I have to make some programs on c which are as follow....
kindly help me in making my assingnment.... I will be greatful



> List of programs:
> 
> write      a program to find whether the given alphabet is vowel or consonant.
> write      a program to fing whether the given no. is odd or even.
> ...


please please please help me


----------



## Pathik (Sep 2, 2007)

dude the programs u have listed above are veryyy easy...
try doing them urself..


----------



## axe_effect (Sep 2, 2007)

Thanks pathik 
I know its for u guys but for me its like to climb on mount everest...
we just read 1 week C and our faculty wants these programs from us
friend its my sincere request if possible please post them....
we are a student of food science why they are forcing to learn c 
please help me ... its very easy for u guys .... may b u can do it in minute


----------



## entrana (Sep 2, 2007)

Edit Deleted Ignore This Post This Is Hazardous To C Programming


----------



## axe_effect (Sep 2, 2007)

sorry...but is this anyhow related to c programming?


----------



## zyberboy (Sep 2, 2007)

^^ROLF........this is really funny man "entrana" accidentally posted a solution for another thread here...oh man i am gone die here


----------



## axe_effect (Sep 2, 2007)

yeah....even i think so...but this doesnt solves my problem..i m still between the deep blue sea and the ocean...plz help me out..


----------



## gary4gar (Sep 2, 2007)

@axe_effect
Do you want Spoonfeeding like a baby

come'on, tell us where you struck. the programs are meants for your pratice if we did this all what will you do?

who will you learn?
so do this on your own, if you are stuck then post back with specific problem


----------



## axe_effect (Sep 2, 2007)

the main point where i m stuck is i m a computer illiterate...if i would have had even slightest knowledge of how this damn C programming is done...i wouldnt hv posted it here...


----------



## entrana (Sep 2, 2007)

o my goodness where the F have i posted god dammit the mods are gonnna ban me now better delete tjhis


----------



## mehulved (Sep 2, 2007)

axe_effect said:
			
		

> sorry...but is this anyhow related to c programming?

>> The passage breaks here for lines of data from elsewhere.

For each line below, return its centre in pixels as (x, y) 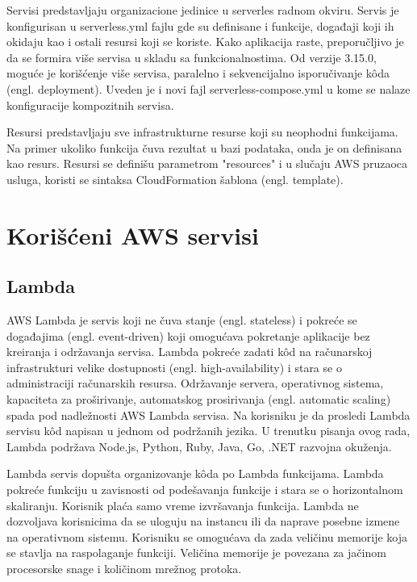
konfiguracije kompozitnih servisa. (90, 105)
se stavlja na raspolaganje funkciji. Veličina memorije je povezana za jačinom (196, 553)
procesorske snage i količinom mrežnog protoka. (124, 569)
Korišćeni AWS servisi (133, 234)
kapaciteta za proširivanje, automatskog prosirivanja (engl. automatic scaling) (199, 399)
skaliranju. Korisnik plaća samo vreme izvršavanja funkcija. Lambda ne (183, 505)
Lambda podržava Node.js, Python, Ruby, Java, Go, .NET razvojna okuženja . (199, 446)
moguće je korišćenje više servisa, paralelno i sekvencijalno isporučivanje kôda (198, 73)
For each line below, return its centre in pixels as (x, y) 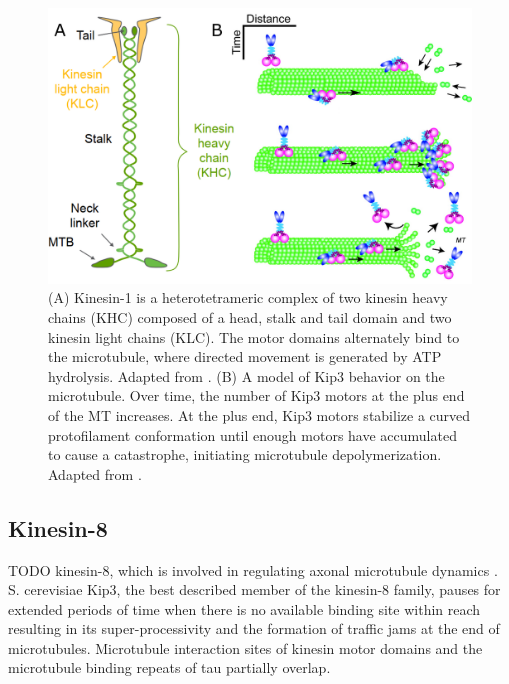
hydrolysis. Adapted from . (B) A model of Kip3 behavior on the (246, 375)
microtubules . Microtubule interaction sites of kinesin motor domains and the (245, 647)
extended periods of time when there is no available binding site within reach (244, 608)
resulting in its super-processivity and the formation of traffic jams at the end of (254, 628)
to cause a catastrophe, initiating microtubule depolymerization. (245, 454)
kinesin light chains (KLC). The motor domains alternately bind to (254, 336)
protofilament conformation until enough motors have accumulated (252, 434)
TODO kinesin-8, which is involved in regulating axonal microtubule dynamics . (253, 569)
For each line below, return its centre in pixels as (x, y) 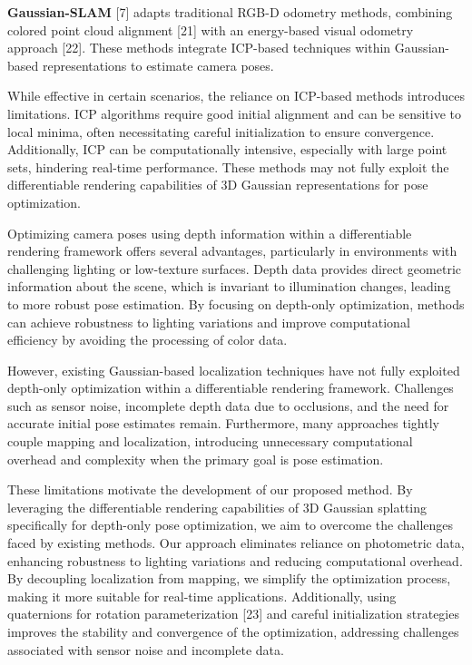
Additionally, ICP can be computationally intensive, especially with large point (227, 149)
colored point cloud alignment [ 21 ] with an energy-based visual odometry (211, 29)
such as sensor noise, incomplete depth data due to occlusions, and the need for (228, 405)
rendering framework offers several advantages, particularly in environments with (232, 251)
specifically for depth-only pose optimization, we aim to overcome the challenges (231, 525)
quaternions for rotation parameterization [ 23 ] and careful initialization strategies (233, 614)
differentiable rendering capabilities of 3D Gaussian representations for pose (218, 185)
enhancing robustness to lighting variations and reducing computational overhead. (235, 560)

 sorry...but is this thread anyhow related to Open Source?
And the problems are really basic ones. They aren't testing your C programming skills but rather they are the ones testing your logic, IMHO.


----------



## ilugd (Sep 2, 2007)

hey dudes, it isn't fair. This guy himself accepts that he is computer illiterate. The least we can do is point him to some links that have the solutions. Is it ok or is it disallowed. 
@axeeffect, how come you have c in your course? You still need the solution right?


----------



## Garbage (Sep 2, 2007)

Solution for check for ODD or Even...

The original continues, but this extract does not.